Does a blended family actually work?

Anonymous
Anonymous wrote:
Anonymous wrote:
Anonymous wrote:
Anonymous wrote:
Anonymous wrote:Did you all get along with your step siblings before the marriage? I ask because my kid and my SO’s kid are very close currently and as only children each they often pretend they are siblings and giggle when people think they are.


What a childish way to look at a serious situation. Just because small children enjoy each other's company RIGHT NOW doesn't mean that it will make for a happy family. Those kids will get older and they will notice differences in how they are treated, not just by their bio parent but by extended family.

Let's say there is a budget issue in the household. One kid's extended family buys them a nice bike. The other kid can't get one because there is no child support coming in and it's not affordable. If you are the bio parent of the first kid, do you take the bike away because your SO's kid won't be able to have one? If your kid is the second one, how do you explain that they need to adjust to these kinds of experiences because they will keep happening? Don't you think resentment will build - not just in kids, but in parents?
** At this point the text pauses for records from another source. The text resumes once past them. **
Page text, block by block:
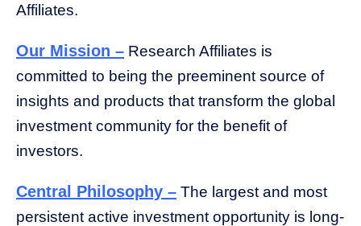
Affiliates.
Our Mission – Research Affiliates is
committed to being the preeminent source of
insights and products that transform the global
investment community for the benefit of
investors.
Central Philosophy – The largest and most
persistent active investment opportunity is long-
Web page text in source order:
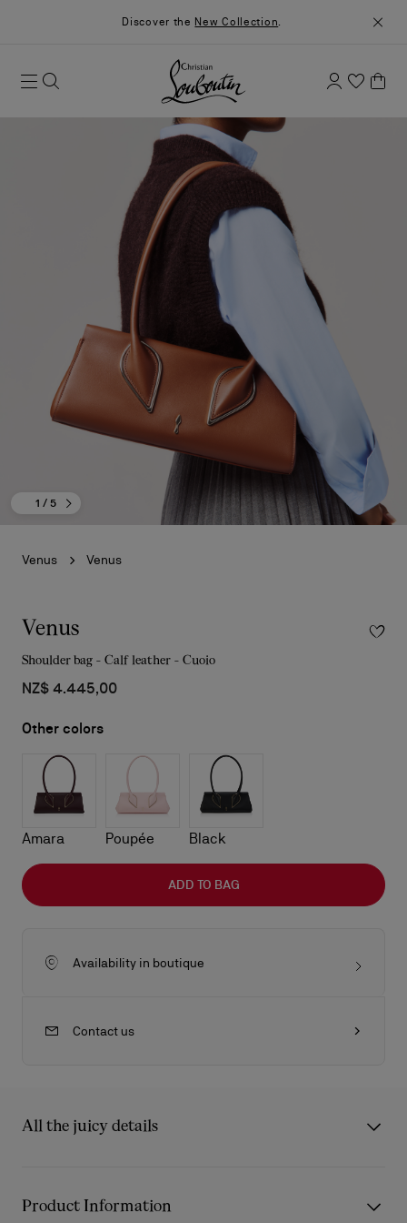
Discover the New Collection.
1 / 5
Venus Venus
Venus
Shoulder bag - Calf leather - Cuoio
NZ$ 4.445,00
Other colors
Amara Poupée Black
ADD TO BAG
Availability in boutique
Contact us
All the juicy details
handles with gold-trimmed chapes in the shape of the Miss Z
Product Information
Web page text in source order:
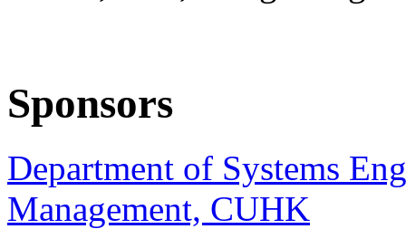
Sponsors
Department of Systems
Management, CUHK
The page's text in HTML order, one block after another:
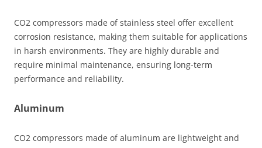
CO2 compressors made of stainless steel offer excellent
corrosion resistance, making them suitable for applications
in harsh environments. They are highly durable and
require minimal maintenance, ensuring long-term
performance and reliability.
Aluminum
CO2 compressors made of aluminum are lightweight and
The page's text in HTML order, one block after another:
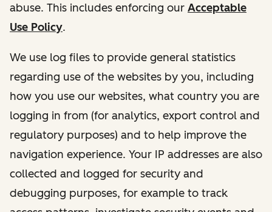
abuse. This includes enforcing our Acceptable
Use Policy.
We use log files to provide general statistics
regarding use of the websites by you, including
how you use our websites, what country you are
logging in from (for analytics, export control and
regulatory purposes) and to help improve the
navigation experience. Your IP addresses are also
collected and logged for security and
debugging purposes, for example to track
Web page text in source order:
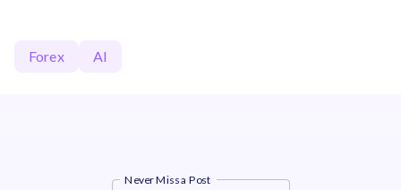
Forex AI
Never Miss a Post

Come on now, who actually treats children this way?!?!? If this is how people treat stepchildren of course there will be problems, but for the life of me I don’t understand how parents would let this happen in actuality. Seems like people are looking for worst possible outcomes.
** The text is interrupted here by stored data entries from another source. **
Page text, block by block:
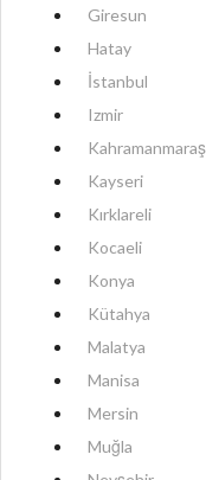
Giresun
Hatay
İstanbul
Izmir
Kahramanmaraş
Kayseri
Kırklareli
Kocaeli
Konya
Kütahya
Malatya
Manisa
Mersin
Muğla
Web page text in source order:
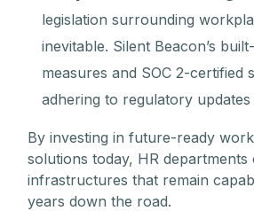
legislation surrounding
inevitable. Silent Beacon’s
measures and SOC 2-certified
adhering to regulatory updates
By investing in future-ready
solutions today, HR departments
infrastructures that remain
years down the road.
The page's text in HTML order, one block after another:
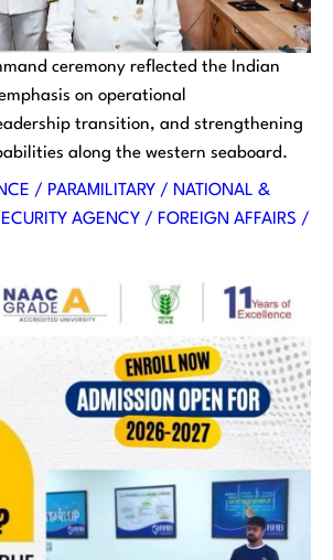
ceremony reflected the Indian
on operational
transition, and strengthening
along the western seaboard.
/ PARAMILITARY / NATIONAL &
AGENCY / FOREIGN AFFAIRS /
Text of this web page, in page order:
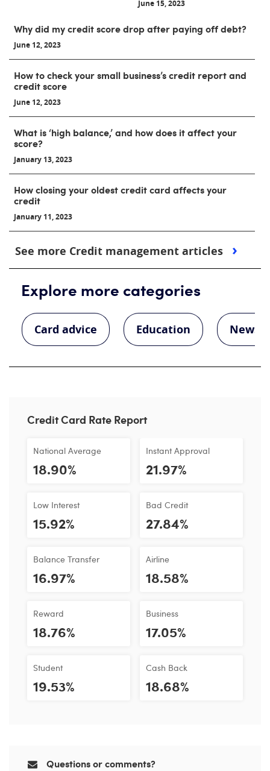
June 15, 2023
Why did my credit score drop after paying off debt?
June 12, 2023
How to check your small business’s credit report and
credit score
June 12, 2023
What is ‘high balance,’ and how does it affect your
score?
January 13, 2023
How closing your oldest credit card affects your
credit
January 11, 2023
See more Credit management articles
Explore more categories
Card advice Education News
Credit Card Rate Report
National Average
18.90%
Low Interest
15.92%
Balance Transfer
16.97%
Reward
18.76%
Student
19.53%
Instant Approval
21.97%
Bad Credit
27.84%
Airline
18.58%
Business
17.05%
Cash Back
18.68%
Questions or comments?
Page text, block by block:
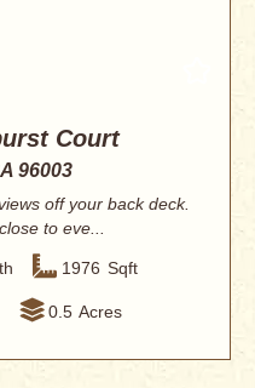
Court
96003
off your back deck.
to eve...
1976 Sqft
0.5 Acres
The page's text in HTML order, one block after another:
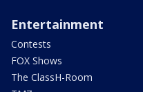
Entertainment
Contests
FOX Shows
The ClassH-Room
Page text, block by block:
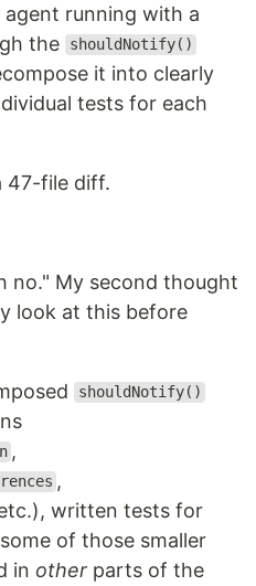
running with a
the
shouldNotify()
it into clearly
tests for each
47-file diff.
no." My second thought
look at this before
shouldNotify()
,
,
written tests for
of those smaller
in other parts of the
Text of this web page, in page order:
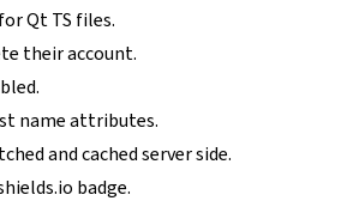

PP is not talking about step parents treating their stepchildren a certain way. PP is talking about the step child's OTHER parent being able to give things.

I know someone in this situation, where there are step siblings who live together approx. 50% of the time. But one of the kids OTHER parent is able to take their child on a lot of fabulous vacations. It's hard on the step sibling when they each come back from the other parent's house and one kid comes back with stories about skiing in Colorado or a week at Disney World, etc. and the other kid spent time watching tv on the sofa.


Only if you are really very sensitive. Plenty of blended families coexist peacefully and happily. The purpose of this thread is to tell OP to discuss finances and parenting in advance, in order to avoid the main sources of conflict. But minor conflicts are to be expected, and if everyone is reasonable, things will go well.


A small percentage works, second marriages divorce close to 70%. Most do not work for the children involved.

Having more kids when you already have them with one partner is really irresponsible. Go on steptalk.org to get a reality of what a mess it can be.

I remember my daughter went to a birthday party at her friends. When she came home she told me how her friend hates her step dads kids. The stupid mother moved them all in fairly quick after the divorce, it was pretty disturbing.
Anonymous
Anonymous wrote:Don't forget, you will have to arrange all holiday schedules with the children's other families, forever. If you want the stepsiblings to have the slightest chance of feeling like family and being treated like family with each other's extended family relatives, that will require face time and travel. Hope you can afford it! And good luck forcing them through it. They may go along now but when they are teenagers they will be indifferent or outright resistant. You can't just wish everyone into a family. They all know perfectly well you can divorce again and they will never see each other again if that happens. It's fake.


And that's the problem you'll always care about your bios first. Sometimes you don't want the step on every vacation, and your kids don't want to have the step either. Or step wants to be with his bio parent and bio grandparents for holidays. On and on it goes.

Sometimes you like the step when their small, but then as they age it changes. I've seen it all.

OP you should not have anymore kids. In fact it sounds like you need to date for quite awhile.